## EXERCISE DIRECTIONS
Transcribe, word for word and without additions, each line below from the one containing "recognizable names have" through the one containing "daily. Stay updated", both ends included.

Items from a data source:
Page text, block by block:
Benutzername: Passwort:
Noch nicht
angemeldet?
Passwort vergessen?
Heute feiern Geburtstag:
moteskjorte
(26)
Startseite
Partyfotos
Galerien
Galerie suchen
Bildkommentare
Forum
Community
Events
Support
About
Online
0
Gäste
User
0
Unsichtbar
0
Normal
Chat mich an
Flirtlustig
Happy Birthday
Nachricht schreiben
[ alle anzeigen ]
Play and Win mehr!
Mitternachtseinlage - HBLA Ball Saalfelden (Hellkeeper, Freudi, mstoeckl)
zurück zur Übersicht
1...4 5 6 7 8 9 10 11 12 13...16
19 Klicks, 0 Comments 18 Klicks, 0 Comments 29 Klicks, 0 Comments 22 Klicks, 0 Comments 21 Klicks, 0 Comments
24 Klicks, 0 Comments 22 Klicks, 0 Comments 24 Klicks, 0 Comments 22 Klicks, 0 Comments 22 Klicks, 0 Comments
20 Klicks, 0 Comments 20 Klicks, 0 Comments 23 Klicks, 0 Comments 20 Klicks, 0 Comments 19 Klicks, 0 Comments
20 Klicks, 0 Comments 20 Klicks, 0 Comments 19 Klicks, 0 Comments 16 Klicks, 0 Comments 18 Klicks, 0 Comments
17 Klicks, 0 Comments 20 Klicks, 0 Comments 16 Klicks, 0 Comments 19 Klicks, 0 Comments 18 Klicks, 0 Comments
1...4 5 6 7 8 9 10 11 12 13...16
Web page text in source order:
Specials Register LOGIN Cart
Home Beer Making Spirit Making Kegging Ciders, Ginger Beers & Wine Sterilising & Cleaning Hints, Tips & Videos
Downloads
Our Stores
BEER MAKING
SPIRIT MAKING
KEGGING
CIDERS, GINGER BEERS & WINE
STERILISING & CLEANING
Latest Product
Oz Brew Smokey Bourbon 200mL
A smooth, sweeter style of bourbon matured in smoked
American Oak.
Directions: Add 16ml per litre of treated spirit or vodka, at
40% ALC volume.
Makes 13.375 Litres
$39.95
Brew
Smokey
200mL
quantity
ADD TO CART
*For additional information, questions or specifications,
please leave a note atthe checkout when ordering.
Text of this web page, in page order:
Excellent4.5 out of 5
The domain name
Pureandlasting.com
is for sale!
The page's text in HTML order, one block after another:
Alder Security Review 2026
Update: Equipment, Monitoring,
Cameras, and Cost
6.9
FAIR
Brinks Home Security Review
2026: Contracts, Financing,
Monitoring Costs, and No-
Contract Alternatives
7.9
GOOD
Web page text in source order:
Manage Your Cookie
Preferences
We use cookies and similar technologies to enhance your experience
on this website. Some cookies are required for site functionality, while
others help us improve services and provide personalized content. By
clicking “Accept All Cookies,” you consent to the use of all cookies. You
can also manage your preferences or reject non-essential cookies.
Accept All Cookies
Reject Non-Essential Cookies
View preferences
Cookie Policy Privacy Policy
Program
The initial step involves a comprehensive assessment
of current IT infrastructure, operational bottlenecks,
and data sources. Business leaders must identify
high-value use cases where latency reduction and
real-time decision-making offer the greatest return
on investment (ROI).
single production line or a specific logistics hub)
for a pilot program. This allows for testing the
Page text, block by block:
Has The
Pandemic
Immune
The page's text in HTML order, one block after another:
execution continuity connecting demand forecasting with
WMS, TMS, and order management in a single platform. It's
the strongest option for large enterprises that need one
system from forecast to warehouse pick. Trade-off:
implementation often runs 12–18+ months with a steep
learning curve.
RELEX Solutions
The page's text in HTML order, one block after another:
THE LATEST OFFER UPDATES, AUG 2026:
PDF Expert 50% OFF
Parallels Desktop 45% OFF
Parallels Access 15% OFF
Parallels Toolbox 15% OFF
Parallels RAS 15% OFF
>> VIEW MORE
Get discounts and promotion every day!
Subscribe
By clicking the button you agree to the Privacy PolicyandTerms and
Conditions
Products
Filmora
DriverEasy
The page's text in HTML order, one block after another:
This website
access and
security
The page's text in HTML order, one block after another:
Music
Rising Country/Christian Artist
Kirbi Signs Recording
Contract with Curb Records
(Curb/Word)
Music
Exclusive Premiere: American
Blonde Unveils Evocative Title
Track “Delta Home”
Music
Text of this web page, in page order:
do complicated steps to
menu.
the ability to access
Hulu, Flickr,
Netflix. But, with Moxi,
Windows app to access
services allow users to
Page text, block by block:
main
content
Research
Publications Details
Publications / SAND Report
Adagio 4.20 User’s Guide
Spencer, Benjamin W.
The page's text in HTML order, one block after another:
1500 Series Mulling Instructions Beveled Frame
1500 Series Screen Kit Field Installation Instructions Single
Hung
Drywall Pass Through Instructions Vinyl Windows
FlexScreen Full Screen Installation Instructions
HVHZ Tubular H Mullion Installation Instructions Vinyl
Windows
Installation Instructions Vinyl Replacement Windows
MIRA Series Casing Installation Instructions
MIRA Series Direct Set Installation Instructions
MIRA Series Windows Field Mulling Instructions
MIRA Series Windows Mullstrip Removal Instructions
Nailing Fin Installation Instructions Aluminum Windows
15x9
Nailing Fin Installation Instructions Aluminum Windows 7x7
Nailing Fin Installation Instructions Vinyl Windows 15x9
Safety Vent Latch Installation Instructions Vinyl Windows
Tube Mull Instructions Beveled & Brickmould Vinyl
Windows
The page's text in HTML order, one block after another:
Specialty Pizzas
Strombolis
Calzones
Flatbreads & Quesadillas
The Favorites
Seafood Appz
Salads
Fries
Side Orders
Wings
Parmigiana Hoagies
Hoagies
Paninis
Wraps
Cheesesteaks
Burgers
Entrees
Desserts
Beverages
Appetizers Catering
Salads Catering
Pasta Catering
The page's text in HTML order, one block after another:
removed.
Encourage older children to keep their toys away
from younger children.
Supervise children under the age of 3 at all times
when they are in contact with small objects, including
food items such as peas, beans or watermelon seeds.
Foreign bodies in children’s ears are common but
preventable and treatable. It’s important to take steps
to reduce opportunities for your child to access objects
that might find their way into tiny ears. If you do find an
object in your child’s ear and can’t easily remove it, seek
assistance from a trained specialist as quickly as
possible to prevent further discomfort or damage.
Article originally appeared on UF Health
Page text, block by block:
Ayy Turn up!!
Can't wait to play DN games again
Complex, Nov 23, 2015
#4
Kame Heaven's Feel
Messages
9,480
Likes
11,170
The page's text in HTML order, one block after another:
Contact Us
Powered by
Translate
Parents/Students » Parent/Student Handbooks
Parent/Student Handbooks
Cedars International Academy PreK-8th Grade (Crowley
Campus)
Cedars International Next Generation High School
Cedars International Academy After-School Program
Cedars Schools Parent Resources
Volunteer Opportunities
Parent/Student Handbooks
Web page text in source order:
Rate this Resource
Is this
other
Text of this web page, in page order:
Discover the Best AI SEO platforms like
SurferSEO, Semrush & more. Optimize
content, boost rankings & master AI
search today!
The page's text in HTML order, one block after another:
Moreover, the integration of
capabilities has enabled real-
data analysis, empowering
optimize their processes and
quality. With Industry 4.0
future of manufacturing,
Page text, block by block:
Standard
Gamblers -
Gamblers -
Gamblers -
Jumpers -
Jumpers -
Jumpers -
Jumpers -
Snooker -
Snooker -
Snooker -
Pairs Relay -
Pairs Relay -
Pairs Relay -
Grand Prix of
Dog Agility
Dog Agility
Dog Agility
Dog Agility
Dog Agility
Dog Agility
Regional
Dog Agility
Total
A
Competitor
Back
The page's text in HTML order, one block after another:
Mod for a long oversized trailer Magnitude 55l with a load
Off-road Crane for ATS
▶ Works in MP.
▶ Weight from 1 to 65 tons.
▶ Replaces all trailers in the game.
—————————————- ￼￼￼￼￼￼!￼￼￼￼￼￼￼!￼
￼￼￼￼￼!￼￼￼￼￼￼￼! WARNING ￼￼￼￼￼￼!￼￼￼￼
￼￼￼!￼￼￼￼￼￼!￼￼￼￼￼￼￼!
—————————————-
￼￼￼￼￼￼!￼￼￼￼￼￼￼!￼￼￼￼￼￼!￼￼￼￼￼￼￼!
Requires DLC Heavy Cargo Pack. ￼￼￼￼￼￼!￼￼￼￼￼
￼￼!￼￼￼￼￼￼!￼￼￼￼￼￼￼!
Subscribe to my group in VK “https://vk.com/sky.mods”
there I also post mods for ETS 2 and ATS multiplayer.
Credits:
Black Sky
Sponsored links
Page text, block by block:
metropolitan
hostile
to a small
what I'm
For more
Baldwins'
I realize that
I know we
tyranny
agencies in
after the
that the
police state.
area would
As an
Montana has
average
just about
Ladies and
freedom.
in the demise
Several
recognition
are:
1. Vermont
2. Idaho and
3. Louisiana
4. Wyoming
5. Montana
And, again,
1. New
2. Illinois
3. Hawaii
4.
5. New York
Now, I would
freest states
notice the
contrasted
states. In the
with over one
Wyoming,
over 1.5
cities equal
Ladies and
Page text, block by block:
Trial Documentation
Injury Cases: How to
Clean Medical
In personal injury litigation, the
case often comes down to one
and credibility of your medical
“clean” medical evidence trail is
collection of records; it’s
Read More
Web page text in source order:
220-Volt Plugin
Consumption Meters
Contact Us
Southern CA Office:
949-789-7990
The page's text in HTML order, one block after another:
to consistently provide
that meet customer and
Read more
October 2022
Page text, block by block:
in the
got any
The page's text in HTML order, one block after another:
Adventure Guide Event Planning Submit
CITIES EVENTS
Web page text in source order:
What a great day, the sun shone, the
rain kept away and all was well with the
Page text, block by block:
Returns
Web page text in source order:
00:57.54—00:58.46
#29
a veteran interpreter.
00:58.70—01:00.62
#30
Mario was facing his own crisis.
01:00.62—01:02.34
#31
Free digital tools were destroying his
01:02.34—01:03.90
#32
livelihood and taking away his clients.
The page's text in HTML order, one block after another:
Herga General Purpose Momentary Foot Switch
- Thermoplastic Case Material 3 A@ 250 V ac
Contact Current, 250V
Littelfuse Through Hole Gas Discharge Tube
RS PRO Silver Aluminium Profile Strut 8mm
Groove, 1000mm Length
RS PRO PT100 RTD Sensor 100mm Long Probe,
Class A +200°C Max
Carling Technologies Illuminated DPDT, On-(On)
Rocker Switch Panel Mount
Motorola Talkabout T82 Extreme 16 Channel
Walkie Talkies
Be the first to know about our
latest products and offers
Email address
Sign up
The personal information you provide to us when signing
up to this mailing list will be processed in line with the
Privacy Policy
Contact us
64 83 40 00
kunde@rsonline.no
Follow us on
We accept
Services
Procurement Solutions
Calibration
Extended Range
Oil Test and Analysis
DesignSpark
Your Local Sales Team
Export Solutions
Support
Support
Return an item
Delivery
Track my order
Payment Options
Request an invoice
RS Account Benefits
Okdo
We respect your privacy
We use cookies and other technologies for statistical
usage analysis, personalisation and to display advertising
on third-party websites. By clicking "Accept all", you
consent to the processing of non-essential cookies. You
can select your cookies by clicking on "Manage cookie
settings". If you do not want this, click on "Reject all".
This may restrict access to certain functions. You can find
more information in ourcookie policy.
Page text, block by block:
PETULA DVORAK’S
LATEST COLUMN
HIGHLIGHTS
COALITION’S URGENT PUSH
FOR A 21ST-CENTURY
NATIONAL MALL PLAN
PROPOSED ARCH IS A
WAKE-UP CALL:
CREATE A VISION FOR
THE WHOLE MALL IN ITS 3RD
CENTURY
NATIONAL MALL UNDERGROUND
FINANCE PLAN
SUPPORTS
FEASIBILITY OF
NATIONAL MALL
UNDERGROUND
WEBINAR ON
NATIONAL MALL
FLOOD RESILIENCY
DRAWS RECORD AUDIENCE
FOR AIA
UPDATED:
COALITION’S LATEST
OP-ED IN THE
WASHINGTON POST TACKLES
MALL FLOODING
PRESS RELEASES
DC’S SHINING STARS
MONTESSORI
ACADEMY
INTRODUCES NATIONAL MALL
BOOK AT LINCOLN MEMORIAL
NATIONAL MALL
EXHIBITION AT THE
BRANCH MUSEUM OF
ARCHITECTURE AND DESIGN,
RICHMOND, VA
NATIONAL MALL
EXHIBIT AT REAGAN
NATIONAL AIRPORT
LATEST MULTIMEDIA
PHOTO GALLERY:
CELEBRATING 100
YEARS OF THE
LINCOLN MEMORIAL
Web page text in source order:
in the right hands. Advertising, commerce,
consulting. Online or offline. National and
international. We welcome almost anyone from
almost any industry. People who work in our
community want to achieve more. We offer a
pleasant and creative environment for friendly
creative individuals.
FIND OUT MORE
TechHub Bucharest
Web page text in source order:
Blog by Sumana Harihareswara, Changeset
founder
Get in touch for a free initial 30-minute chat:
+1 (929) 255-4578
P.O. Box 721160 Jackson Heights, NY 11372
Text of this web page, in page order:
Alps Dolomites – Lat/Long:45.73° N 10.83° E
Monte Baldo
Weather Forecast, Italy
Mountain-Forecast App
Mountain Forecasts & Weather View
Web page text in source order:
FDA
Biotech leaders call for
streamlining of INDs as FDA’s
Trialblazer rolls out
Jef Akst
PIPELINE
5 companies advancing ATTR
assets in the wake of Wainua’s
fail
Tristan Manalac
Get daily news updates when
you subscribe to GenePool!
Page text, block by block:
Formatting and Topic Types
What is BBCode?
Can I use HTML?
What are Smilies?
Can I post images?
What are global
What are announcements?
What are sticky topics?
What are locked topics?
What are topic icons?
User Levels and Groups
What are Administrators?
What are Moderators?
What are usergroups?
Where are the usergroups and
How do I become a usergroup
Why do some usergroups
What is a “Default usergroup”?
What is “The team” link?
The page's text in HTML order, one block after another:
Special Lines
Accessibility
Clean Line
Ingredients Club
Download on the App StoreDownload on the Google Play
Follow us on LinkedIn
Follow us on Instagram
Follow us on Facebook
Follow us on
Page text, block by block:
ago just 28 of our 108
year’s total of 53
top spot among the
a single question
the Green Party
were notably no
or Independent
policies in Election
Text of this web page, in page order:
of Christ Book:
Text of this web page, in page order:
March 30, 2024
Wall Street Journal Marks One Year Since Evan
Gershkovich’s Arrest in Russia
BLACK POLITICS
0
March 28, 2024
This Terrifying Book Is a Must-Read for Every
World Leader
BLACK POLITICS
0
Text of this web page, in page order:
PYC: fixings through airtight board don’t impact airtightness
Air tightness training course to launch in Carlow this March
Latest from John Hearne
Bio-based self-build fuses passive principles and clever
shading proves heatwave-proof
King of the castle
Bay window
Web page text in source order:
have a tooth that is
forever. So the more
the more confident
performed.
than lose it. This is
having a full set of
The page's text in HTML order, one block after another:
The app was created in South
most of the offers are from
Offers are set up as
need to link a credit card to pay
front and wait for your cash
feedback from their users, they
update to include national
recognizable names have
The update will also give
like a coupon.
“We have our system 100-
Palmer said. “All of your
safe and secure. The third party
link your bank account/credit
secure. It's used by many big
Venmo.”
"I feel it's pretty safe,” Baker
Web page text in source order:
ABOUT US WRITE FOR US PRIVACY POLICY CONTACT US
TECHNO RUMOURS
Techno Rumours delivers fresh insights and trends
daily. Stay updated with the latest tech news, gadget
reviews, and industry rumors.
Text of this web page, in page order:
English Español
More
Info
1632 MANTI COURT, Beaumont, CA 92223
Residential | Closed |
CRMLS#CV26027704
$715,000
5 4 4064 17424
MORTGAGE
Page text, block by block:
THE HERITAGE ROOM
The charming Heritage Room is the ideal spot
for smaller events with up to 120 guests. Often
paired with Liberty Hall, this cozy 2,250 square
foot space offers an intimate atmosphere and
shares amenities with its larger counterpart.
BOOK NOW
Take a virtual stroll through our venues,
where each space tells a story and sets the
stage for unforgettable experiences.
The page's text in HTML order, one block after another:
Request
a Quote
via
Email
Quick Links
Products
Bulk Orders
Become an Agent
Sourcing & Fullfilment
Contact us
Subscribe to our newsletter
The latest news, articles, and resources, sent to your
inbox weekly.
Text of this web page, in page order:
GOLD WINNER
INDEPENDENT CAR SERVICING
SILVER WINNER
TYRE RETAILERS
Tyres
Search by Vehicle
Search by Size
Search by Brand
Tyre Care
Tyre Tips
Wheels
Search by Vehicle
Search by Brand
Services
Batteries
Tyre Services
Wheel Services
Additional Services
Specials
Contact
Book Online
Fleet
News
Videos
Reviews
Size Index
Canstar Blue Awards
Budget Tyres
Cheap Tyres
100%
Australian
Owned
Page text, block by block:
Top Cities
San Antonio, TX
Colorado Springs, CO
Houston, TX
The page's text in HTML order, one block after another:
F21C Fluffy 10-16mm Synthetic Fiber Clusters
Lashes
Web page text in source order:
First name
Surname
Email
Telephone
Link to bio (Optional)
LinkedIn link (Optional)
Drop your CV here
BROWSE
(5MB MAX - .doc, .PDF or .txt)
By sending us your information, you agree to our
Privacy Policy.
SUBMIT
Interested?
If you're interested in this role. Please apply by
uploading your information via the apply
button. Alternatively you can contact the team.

## TASK SOLUTION
recognizable names have
The update will also give
like a coupon.
“We have our system 100-
Palmer said. “All of your
safe and secure. The third party
link your bank account/credit
secure. It's used by many big
Venmo.”
"I feel it's pretty safe,” Baker
Web page text in source order:
ABOUT US WRITE FOR US PRIVACY POLICY CONTACT US
TECHNO RUMOURS
Techno Rumours delivers fresh insights and trends
daily. Stay updated with the latest tech news, gadget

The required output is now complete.